##### RECORDS FOR THIS EXERCISE #####

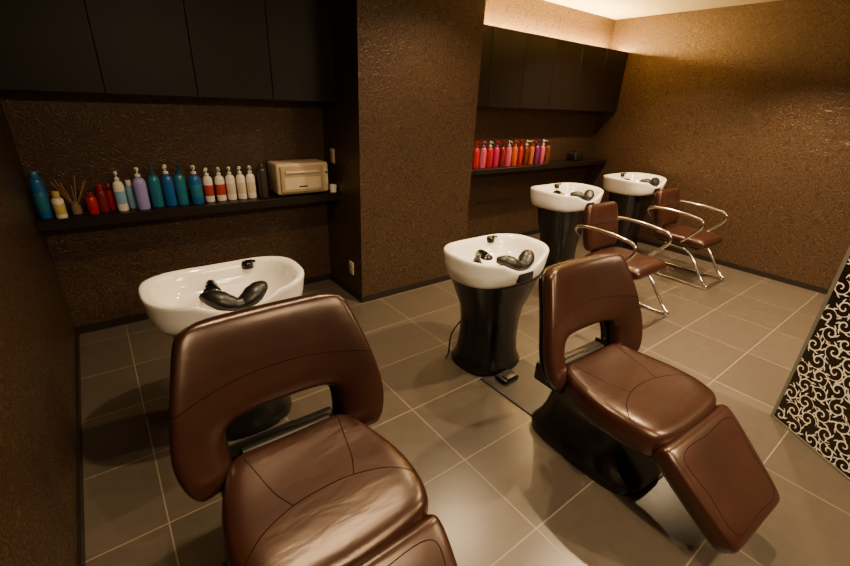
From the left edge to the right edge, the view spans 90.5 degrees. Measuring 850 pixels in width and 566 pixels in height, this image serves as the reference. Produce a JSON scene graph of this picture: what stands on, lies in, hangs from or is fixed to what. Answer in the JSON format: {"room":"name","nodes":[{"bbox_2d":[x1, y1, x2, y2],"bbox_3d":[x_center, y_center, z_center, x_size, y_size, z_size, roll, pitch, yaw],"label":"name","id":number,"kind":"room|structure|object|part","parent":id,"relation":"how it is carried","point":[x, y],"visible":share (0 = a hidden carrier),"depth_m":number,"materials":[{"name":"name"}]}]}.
{"room":"salon","nodes":[
{"label":"salon","id":0,"kind":"room"},
{"bbox_2d":[0,100,76,565],"bbox_3d":[-0.643,0.166,0.276,0.100,2.620,5.860,-15,29,-35],"label":"wall","id":1,"kind":"structure","parent":0,"point":[38,484],"depth_m":1.55,"materials":[{"name":"paint"}]},
{"bbox_2d":[75,327,85,565],"bbox_3d":[-0.653,1.330,0.818,0.012,0.055,5.860,-15,29,-35],"label":"baseboard","id":2,"kind":"structure","parent":1,"relation":"attached to","point":[81,560],"depth_m":1.88,"materials":[{"name":"black"}]},
{"bbox_2d":[0,0,615,326],"bbox_3d":[-0.058,-1.475,4.121,6.080,2.620,0.100,-15,29,-35],"label":"wall","id":3,"kind":"structure","parent":0,"point":[60,136],"depth_m":3.10,"materials":[{"name":"paper"}]},
{"bbox_2d":[0,0,335,101],"bbox_3d":[-1.503,-1.566,2.620,1.914,0.743,0.260,-15,29,-35],"label":"upper cabinet","id":4,"kind":"object","parent":3,"relation":"attached to","point":[239,49],"depth_m":2.51,"materials":[{"name":"black wood"}]},
{"bbox_2d":[34,189,339,231],"bbox_3d":[-1.547,-0.565,3.051,1.914,0.060,0.270,-15,29,-35],"label":"wall shelf","id":5,"kind":"object","parent":3,"relation":"attached to","point":[85,219],"depth_m":2.83,"materials":[{"name":"black wood"}]},
{"bbox_2d":[28,171,53,218],"bbox_3d":[-2.225,-0.509,2.433,0.065,0.270,0.065,-15,29,-35],"label":"spray can","id":6,"kind":"object","parent":5,"relation":"on","point":[37,186],"visible":1,"depth_m":2.42,"materials":[{"name":"blue"}]},
{"bbox_2d":[51,191,67,218],"bbox_3d":[-2.153,-0.461,2.474,0.057,0.155,0.057,-15,29,-35],"label":"lotion bottle","id":7,"kind":"object","parent":5,"relation":"on","point":[58,204],"visible":1,"depth_m":2.46,"materials":[{"name":"beige plastic"}]},
{"bbox_2d":[50,176,85,214],"bbox_3d":[-2.130,-0.525,2.544,0.170,0.218,0.101,-15,29,-35],"label":"reed diffuser","id":8,"kind":"object","parent":5,"relation":"on","point":[76,208],"visible":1,"depth_m":2.55,"materials":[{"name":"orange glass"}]},
{"bbox_2d":[85,192,99,213],"bbox_3d":[-2.049,-0.492,2.589,0.056,0.130,0.056,-15,29,-35],"label":"bottle","id":9,"kind":"object","parent":5,"relation":"on","point":[91,201],"visible":1,"depth_m":2.57,"materials":[{"name":"red plastic"}]},
{"bbox_2d":[95,184,109,211],"bbox_3d":[-2.022,-0.532,2.634,0.052,0.170,0.052,-15,29,-35],"label":"bottle","id":10,"kind":"object","parent":5,"relation":"on","point":[101,196],"visible":1,"depth_m":2.62,"materials":[{"name":"red plastic"}]},
{"bbox_2d":[105,183,117,209],"bbox_3d":[-2.008,-0.554,2.691,0.048,0.165,0.048,-15,29,-35],"label":"bottle","id":11,"kind":"object","parent":5,"relation":"on","point":[109,192],"visible":0.91,"depth_m":2.68,"materials":[{"name":"red plastic"}]},
{"bbox_2d":[112,171,128,210],"bbox_3d":[-1.925,-0.579,2.658,0.065,0.245,0.057,9,24,15],"label":"pump bottle","id":12,"kind":"object","parent":5,"relation":"on","point":[118,187],"visible":1,"depth_m":2.65,"materials":[{"name":"beige plastic"}]},
{"bbox_2d":[124,180,137,208],"bbox_3d":[-1.916,-0.580,2.741,0.052,0.180,0.052,-15,29,-35],"label":"lotion bottle","id":13,"kind":"object","parent":5,"relation":"on","point":[129,190],"visible":0.94,"depth_m":2.73,"materials":[{"name":"blue plastic"}]},
{"bbox_2d":[132,167,150,209],"bbox_3d":[-1.835,-0.607,2.707,0.069,0.265,0.079,2,23,-1],"label":"pump bottle","id":14,"kind":"object","parent":5,"relation":"on","point":[139,184],"visible":1,"depth_m":2.70,"materials":[{"name":"purple plastic"}]},
{"bbox_2d":[147,165,163,206],"bbox_3d":[-1.787,-0.637,2.774,0.066,0.270,0.075,5,24,5],"label":"pump bottle","id":15,"kind":"object","parent":5,"relation":"on","point":[154,186],"visible":1,"depth_m":2.77,"materials":[{"name":"teal plastic"}]},
{"bbox_2d":[161,164,176,205],"bbox_3d":[-1.726,-0.653,2.818,0.066,0.270,0.075,8,24,12],"label":"pump bottle","id":16,"kind":"object","parent":5,"relation":"on","point":[166,180],"visible":1,"depth_m":2.81,"materials":[{"name":"blue plastic"}]},
{"bbox_2d":[174,164,188,204],"bbox_3d":[-1.664,-0.668,2.860,0.066,0.270,0.075,-1,24,-9],"label":"pump bottle","id":17,"kind":"object","parent":5,"relation":"on","point":[179,179],"visible":1,"depth_m":2.86,"materials":[{"name":"teal plastic"}]},
{"bbox_2d":[188,165,203,203],"bbox_3d":[-1.583,-0.675,2.897,0.072,0.260,0.082,2,23,-2],"label":"pump bottle","id":18,"kind":"object","parent":5,"relation":"on","point":[195,185],"visible":1,"depth_m":2.89,"materials":[{"name":"blue plastic"}]},
{"bbox_2d":[202,168,214,201],"bbox_3d":[-1.531,-0.693,2.974,0.069,0.235,0.061,22,30,37],"label":"pump bottle","id":19,"kind":"object","parent":5,"relation":"on","point":[208,188],"visible":1,"depth_m":2.97,"materials":[{"name":"beige plastic"}]},
{"bbox_2d":[214,167,226,200],"bbox_3d":[-1.473,-0.708,3.017,0.061,0.235,0.069,1,24,-4],"label":"pump bottle","id":20,"kind":"object","parent":5,"relation":"on","point":[219,180],"visible":1,"depth_m":3.01,"materials":[{"name":"beige plastic"}]},
{"bbox_2d":[225,167,236,199],"bbox_3d":[-1.410,-0.725,3.061,0.069,0.235,0.061,13,25,22],"label":"pump bottle","id":21,"kind":"object","parent":5,"relation":"on","point":[229,179],"visible":1,"depth_m":3.05,"materials":[{"name":"beige plastic"}]},
{"bbox_2d":[236,166,246,198],"bbox_3d":[-1.354,-0.739,3.100,0.069,0.235,0.061,22,30,37],"label":"pump bottle","id":22,"kind":"object","parent":5,"relation":"on","point":[240,179],"visible":1,"depth_m":3.09,"materials":[{"name":"beige plastic"}]},
{"bbox_2d":[246,166,256,197],"bbox_3d":[-1.302,-0.753,3.139,0.061,0.235,0.069,1,23,-3],"label":"pump bottle","id":23,"kind":"object","parent":5,"relation":"on","point":[250,179],"visible":1,"depth_m":3.13,"materials":[{"name":"beige plastic"}]},
{"bbox_2d":[256,164,268,197],"bbox_3d":[-1.226,-0.770,3.173,0.068,0.245,0.068,-15,29,-35],"label":"aerosol can","id":24,"kind":"object","parent":5,"relation":"on","point":[261,171],"visible":1,"depth_m":3.15,"materials":[{"name":"grey metal"}]},
{"bbox_2d":[267,159,328,196],"bbox_3d":[-1.005,-0.844,3.364,0.420,0.248,0.251,-15,29,-35],"label":"towel warmer","id":25,"kind":"object","parent":5,"relation":"on","point":[286,177],"visible":1,"depth_m":3.27,"materials":[{"name":"beige plastic"}]},
{"bbox_2d":[329,184,335,192],"bbox_3d":[-0.761,-0.783,3.486,0.058,0.060,0.058,-15,29,-35],"label":"paper cup","id":26,"kind":"object","parent":5,"relation":"on","point":[332,186],"visible":1,"depth_m":3.47,"materials":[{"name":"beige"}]},
{"bbox_2d":[77,273,330,333],"bbox_3d":[-1.654,0.133,3.469,1.902,0.055,0.012,-15,29,-35],"label":"baseboard","id":27,"kind":"structure","parent":3,"relation":"attached to","point":[83,329],"depth_m":3.07,"materials":[{"name":"black wood"}]},
{"bbox_2d":[518,229,539,235],"bbox_3d":[1.139,-0.600,5.459,2.820,0.055,0.012,-15,29,-35],"label":"baseboard","id":28,"kind":"structure","parent":3,"relation":"attached to","point":[532,232],"depth_m":5.65,"materials":[{"name":"black"}]},
{"bbox_2d":[471,158,606,175],"bbox_3d":[1.256,-1.392,5.003,2.820,0.050,0.270,-15,29,-35],"label":"wall shelf","id":29,"kind":"object","parent":3,"relation":"attached to","point":[562,163],"depth_m":4.93,"materials":[{"name":"black wood"}]},
{"bbox_2d":[472,141,480,168],"bbox_3d":[0.542,-1.335,4.390,0.077,0.270,0.068,11,25,18],"label":"shampoo bottle","id":30,"kind":"object","parent":29,"relation":"on","point":[476,152],"visible":1,"depth_m":4.38,"materials":[{"name":"red plastic"}]},
{"bbox_2d":[479,141,486,167],"bbox_3d":[0.611,-1.354,4.442,0.068,0.270,0.077,10,24,16],"label":"shampoo bottle","id":31,"kind":"object","parent":29,"relation":"on","point":[482,159],"visible":1,"depth_m":4.44,"materials":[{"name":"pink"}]},
{"bbox_2d":[485,141,492,167],"bbox_3d":[0.697,-1.375,4.500,0.077,0.270,0.068,18,28,32],"label":"shampoo bottle","id":32,"kind":"object","parent":29,"relation":"on","point":[489,155],"visible":1,"depth_m":4.49,"materials":[{"name":"red plastic"}]},
{"bbox_2d":[492,141,500,166],"bbox_3d":[0.776,-1.396,4.557,0.077,0.270,0.068,11,25,18],"label":"shampoo bottle","id":33,"kind":"object","parent":29,"relation":"on","point":[495,159],"visible":0.99,"depth_m":4.54,"materials":[{"name":"pink plastic"}]},
{"bbox_2d":[498,141,507,166],"bbox_3d":[0.855,-1.418,4.615,0.077,0.270,0.068,3,23,1],"label":"shampoo bottle","id":34,"kind":"object","parent":29,"relation":"on","point":[502,149],"visible":1,"depth_m":4.60,"materials":[{"name":"red plastic"}]},
{"bbox_2d":[504,140,511,165],"bbox_3d":[0.932,-1.437,4.667,0.077,0.270,0.068,17,27,30],"label":"shampoo bottle","id":35,"kind":"object","parent":29,"relation":"on","point":[508,152],"visible":0.98,"depth_m":4.66,"materials":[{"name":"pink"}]},
{"bbox_2d":[510,140,518,165],"bbox_3d":[1.010,-1.457,4.723,0.077,0.270,0.068,15,26,26],"label":"shampoo bottle","id":36,"kind":"object","parent":29,"relation":"on","point":[514,149],"visible":0.99,"depth_m":4.71,"materials":[{"name":"orange plastic"}]},
{"bbox_2d":[516,140,525,164],"bbox_3d":[1.089,-1.479,4.781,0.077,0.270,0.068,7,24,10],"label":"shampoo bottle","id":37,"kind":"object","parent":29,"relation":"on","point":[520,149],"visible":1,"depth_m":4.77,"materials":[{"name":"red plastic"}]},
{"bbox_2d":[522,140,531,164],"bbox_3d":[1.167,-1.500,4.838,0.077,0.270,0.068,1,23,-4],"label":"shampoo bottle","id":38,"kind":"object","parent":29,"relation":"on","point":[526,148],"visible":1,"depth_m":4.82,"materials":[{"name":"brown plastic"}]},
{"bbox_2d":[527,140,536,163],"bbox_3d":[1.245,-1.520,4.892,0.077,0.270,0.068,8,24,12],"label":"shampoo bottle","id":39,"kind":"object","parent":29,"relation":"on","point":[532,148],"visible":0.99,"depth_m":4.88,"materials":[{"name":"orange plastic"}]},
{"bbox_2d":[533,140,541,163],"bbox_3d":[1.316,-1.538,4.942,0.068,0.270,0.077,4,23,2],"label":"shampoo bottle","id":40,"kind":"object","parent":29,"relation":"on","point":[537,148],"visible":0.98,"depth_m":4.93,"materials":[{"name":"purple plastic"}]},
{"bbox_2d":[538,140,546,163],"bbox_3d":[1.397,-1.559,4.998,0.068,0.270,0.077,-8,25,-22],"label":"shampoo bottle","id":41,"kind":"object","parent":29,"relation":"on","point":[542,148],"visible":1,"depth_m":4.99,"materials":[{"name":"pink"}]},
{"bbox_2d":[543,140,551,162],"bbox_3d":[1.470,-1.579,5.054,0.068,0.270,0.077,10,25,17],"label":"shampoo bottle","id":42,"kind":"object","parent":29,"relation":"on","point":[548,147],"visible":0.98,"depth_m":5.04,"materials":[{"name":"brown plastic"}]},
{"bbox_2d":[566,150,583,160],"bbox_3d":[1.950,-1.661,5.463,0.180,0.135,0.140,-15,29,-35],"label":"tissue box","id":43,"kind":"object","parent":29,"relation":"on","point":[575,155],"visible":1,"depth_m":5.42,"materials":[{"name":"black plastic"}]},
{"bbox_2d":[477,24,627,111],"bbox_3d":[1.295,-2.282,4.622,2.820,0.683,0.260,-15,29,-35],"label":"upper cabinet","id":44,"kind":"object","parent":3,"relation":"attached to","point":[519,69],"depth_m":4.46,"materials":[{"name":"black wood"}]},
{"bbox_2d":[322,0,485,295],"bbox_3d":[-0.205,-1.259,3.608,1.146,2.620,0.610,-15,29,-35],"label":"wall","id":45,"kind":"structure","parent":0,"point":[399,127],"depth_m":3.33,"materials":[{"name":"brown paint"}]},
{"bbox_2d":[330,148,334,163],"bbox_3d":[-0.760,-1.041,3.448,0.011,0.115,0.070,-15,29,-35],"label":"wall outlet","id":46,"kind":"object","parent":45,"relation":"attached to","point":[332,157],"depth_m":3.44,"materials":[{"name":"white plastic"}]},
{"bbox_2d":[330,274,361,301],"bbox_3d":[-0.718,0.039,3.786,0.012,0.055,0.598,-15,29,-35],"label":"baseboard","id":47,"kind":"structure","parent":45,"relation":"attached to","point":[333,278],"depth_m":3.76,"materials":[{"name":"black"}]},
{"bbox_2d":[349,260,353,274],"bbox_3d":[-0.630,-0.130,3.600,0.011,0.115,0.070,-15,29,-35],"label":"wall outlet","id":48,"kind":"object","parent":45,"relation":"attached to","point":[351,265],"depth_m":3.59,"materials":[{"name":"white plastic"}]},
{"bbox_2d":[361,275,450,302],"bbox_3d":[-0.073,0.022,3.894,1.170,0.055,0.012,-15,29,-35],"label":"baseboard","id":49,"kind":"structure","parent":45,"relation":"attached to","point":[405,288],"depth_m":3.80,"materials":[{"name":"black"}]},
{"bbox_2d":[80,231,849,565],"bbox_3d":[1.680,0.788,2.514,6.080,0.100,6.060,-15,29,-35],"label":"floor","id":50,"kind":"structure","parent":0,"point":[501,495],"depth_m":2.14,"materials":[{"name":"tile"}]},
{"bbox_2d":[138,256,303,440],"bbox_3d":[-0.957,0.330,2.148,0.704,0.804,0.486,-15,29,-35],"label":"basin","id":51,"kind":"object","parent":50,"relation":"on","point":[172,301],"visible":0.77,"depth_m":2.06,"materials":[{"name":"white ceramic"}]},
{"bbox_3d":[-0.945,0.050,2.029,0.704,0.178,0.480,-15,29,-35],"label":"bowl","id":52,"kind":"part","parent":51,"relation":"part of","materials":[{"name":"white ceramic"}]},
{"bbox_3d":[-0.939,-0.106,2.235,0.069,0.047,0.065,-15,29,-35],"label":"mixer knob","id":53,"kind":"part","parent":51,"relation":"part of","materials":[{"name":"black plastic"}]},
{"bbox_2d":[229,419,294,445],"bbox_3d":[-0.543,0.950,1.764,0.400,0.008,1.050,-15,29,-35],"label":"floor plate","id":54,"kind":"object","parent":50,"relation":"on","point":[293,419],"visible":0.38,"depth_m":2.15,"materials":[{"name":"black metal"}]},
{"bbox_2d":[169,293,457,565],"bbox_3d":[-0.302,0.656,1.300,0.725,0.938,1.054,-15,29,-35],"label":"chair","id":55,"kind":"object","parent":50,"relation":"on","point":[322,487],"visible":1,"depth_m":1.33,"materials":[{"name":"brown leather"}]},
{"bbox_3d":[-0.509,0.344,1.476,0.725,0.524,0.285,-15,29,-35],"label":"backrest","id":56,"kind":"part","parent":55,"relation":"part of","materials":[{"name":"brown leather"}]},
{"bbox_3d":[-0.327,0.687,1.346,0.594,0.153,0.530,-15,29,-35],"label":"seat","id":57,"kind":"part","parent":55,"relation":"part of","materials":[{"name":"brown leather"}]},
{"bbox_2d":[444,233,548,376],"bbox_3d":[0.427,0.140,2.730,0.686,0.809,0.499,-15,29,-35],"label":"basin","id":58,"kind":"object","parent":50,"relation":"on","point":[493,276],"visible":1,"depth_m":2.60,"materials":[{"name":"white ceramic"}]},
{"bbox_2d":[446,320,460,357],"bbox_3d":[0.173,0.359,2.814,0.074,0.327,0.160,-3,24,-14],"label":"power cable","id":59,"kind":"object","parent":58,"relation":"attached to","point":[449,349],"visible":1,"depth_m":2.74,"materials":[{"name":"black rubber"}]},
{"bbox_3d":[0.442,-0.300,2.820,0.069,0.047,0.065,-15,29,-35],"label":"mixer knob","id":60,"kind":"part","parent":58,"relation":"part of","materials":[{"name":"black plastic"}]},
{"bbox_3d":[0.438,-0.143,2.610,0.686,0.178,0.493,-15,29,-35],"label":"bowl","id":61,"kind":"part","parent":58,"relation":"part of","materials":[{"name":"white ceramic"}]},
{"bbox_2d":[530,183,603,268],"bbox_3d":[1.375,-0.533,4.289,0.745,0.884,0.562,-15,29,-35],"label":"basin","id":62,"kind":"object","parent":50,"relation":"on","point":[560,206],"visible":0.91,"depth_m":4.07,"materials":[{"name":"white ceramic"}]},
{"bbox_3d":[1.389,-0.850,4.153,0.745,0.178,0.557,-15,29,-35],"label":"bowl","id":63,"kind":"part","parent":62,"relation":"part of","materials":[{"name":"white ceramic"}]},
{"bbox_2d":[481,359,662,495],"bbox_3d":[0.825,0.742,2.393,0.400,0.008,1.050,-15,29,-35],"label":"floor plate","id":64,"kind":"object","parent":50,"relation":"on","point":[526,392],"visible":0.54,"depth_m":2.57,"materials":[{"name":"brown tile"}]},
{"bbox_2d":[495,369,518,383],"bbox_3d":[0.519,0.586,2.660,0.130,0.038,0.090,-15,29,-35],"label":"switch","id":65,"kind":"object","parent":64,"relation":"on","point":[508,375],"visible":1,"depth_m":2.63,"materials":[{"name":"black rubber"}]},
{"bbox_2d":[574,201,672,328],"bbox_3d":[1.688,-0.184,3.555,0.600,0.857,0.751,-15,29,-35],"label":"armchair","id":66,"kind":"object","parent":50,"relation":"on","point":[600,220],"visible":0.8,"depth_m":3.56,"materials":[{"name":"brown leather"}]},
{"bbox_3d":[1.521,-0.501,3.673,0.472,0.384,0.162,-15,29,-35],"label":"backrest","id":67,"kind":"part","parent":66,"relation":"part of","materials":[{"name":"brown leather"}]},
{"bbox_3d":[1.687,-0.183,3.557,0.496,0.100,0.497,-15,29,-35],"label":"seat","id":68,"kind":"part","parent":66,"relation":"part of","materials":[{"name":"brown leather"}]},
{"bbox_2d":[601,172,666,251],"bbox_3d":[2.434,-0.840,5.085,0.766,0.904,0.578,-15,29,-35],"label":"basin","id":69,"kind":"object","parent":50,"relation":"on","point":[633,193],"visible":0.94,"depth_m":4.85,"materials":[{"name":"white ceramic"}]},
{"bbox_3d":[2.448,-1.166,4.946,0.766,0.178,0.573,-15,29,-35],"label":"bowl","id":70,"kind":"part","parent":69,"relation":"part of","materials":[{"name":"white ceramic"}]},
{"bbox_2d":[532,253,779,553],"bbox_3d":[0.981,0.469,1.869,0.725,0.938,1.054,-13,28,-32],"label":"chair","id":71,"kind":"object","parent":50,"relation":"on","point":[623,416],"visible":1,"depth_m":1.85,"materials":[{"name":"brown leather"}]},
{"bbox_3d":[0.788,0.153,2.054,0.725,0.524,0.285,-13,28,-32],"label":"backrest","id":72,"kind":"part","parent":71,"relation":"part of","materials":[{"name":"brown leather"}]},
{"bbox_3d":[0.957,0.500,1.916,0.594,0.153,0.530,-13,28,-32],"label":"seat","id":73,"kind":"part","parent":71,"relation":"part of","materials":[{"name":"brown leather"}]},
{"bbox_2d":[647,188,727,289],"bbox_3d":[2.735,-0.489,4.370,0.600,0.857,0.751,-15,29,-35],"label":"armchair","id":74,"kind":"object","parent":50,"relation":"on","point":[666,207],"visible":0.96,"depth_m":4.34,"materials":[{"name":"brown leather"}]},
{"bbox_3d":[2.568,-0.806,4.488,0.472,0.384,0.162,-15,29,-35],"label":"backrest","id":75,"kind":"part","parent":74,"relation":"part of","materials":[{"name":"brown leather"}]},
{"bbox_3d":[2.734,-0.487,4.372,0.496,0.100,0.497,-15,29,-35],"label":"seat","id":76,"kind":"part","parent":74,"relation":"part of","materials":[{"name":"brown leather"}]},
{"bbox_2d":[770,246,849,480],"bbox_3d":[2.095,0.349,1.736,0.021,1.360,1.000,0,24,-5],"label":"panel","id":77,"kind":"object","parent":50,"relation":"on","point":[831,298],"visible":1,"depth_m":2.15,"materials":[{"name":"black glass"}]},
{"bbox_2d":[778,259,849,472],"bbox_3d":[2.094,0.374,1.736,0.013,1.285,0.975,0,24,-5],"label":"scroll pattern","id":78,"kind":"object","parent":77,"relation":"attached to","point":[836,383],"visible":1,"depth_m":2.14,"materials":[{"name":"beige"}]},
{"bbox_2d":[545,0,777,19],"bbox_3d":[1.797,-1.705,1.432,6.080,0.100,6.060,-15,29,-35],"label":"ceiling","id":79,"kind":"structure","parent":0,"point":[613,9],"depth_m":4.48,"materials":[{"name":"beige paint"}]},
{"bbox_2d":[584,0,849,288],"bbox_3d":[4.120,-1.083,3.669,0.100,2.620,5.860,-15,29,-35],"label":"wall","id":80,"kind":"structure","parent":0,"point":[743,110],"depth_m":4.43,"materials":[{"name":"paint"}]},
{"bbox_2d":[637,238,828,294],"bbox_3d":[4.024,0.106,4.143,0.012,0.055,5.848,-15,29,-35],"label":"baseboard","id":81,"kind":"structure","parent":80,"relation":"attached to","point":[651,243],"depth_m":4.68,"materials":[{"name":"black wood"}]}
]}

#####

◆ EXERCISE DETAILS:
If the word "plate" is on a line above, return that line.

◆ EXERCISE RESPONSE:
{"bbox_2d":[229,419,294,445],"bbox_3d":[-0.543,0.950,1.764,0.400,0.008,1.050,-15,29,-35],"label":"floor plate","id":54,"kind":"object","parent":50,"relation":"on","point":[293,419],"visible":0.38,"depth_m":2.15,"materials":[{"name":"black metal"}]},
{"bbox_2d":[481,359,662,495],"bbox_3d":[0.825,0.742,2.393,0.400,0.008,1.050,-15,29,-35],"label":"floor plate","id":64,"kind":"object","parent":50,"relation":"on","point":[526,392],"visible":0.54,"depth_m":2.57,"materials":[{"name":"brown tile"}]},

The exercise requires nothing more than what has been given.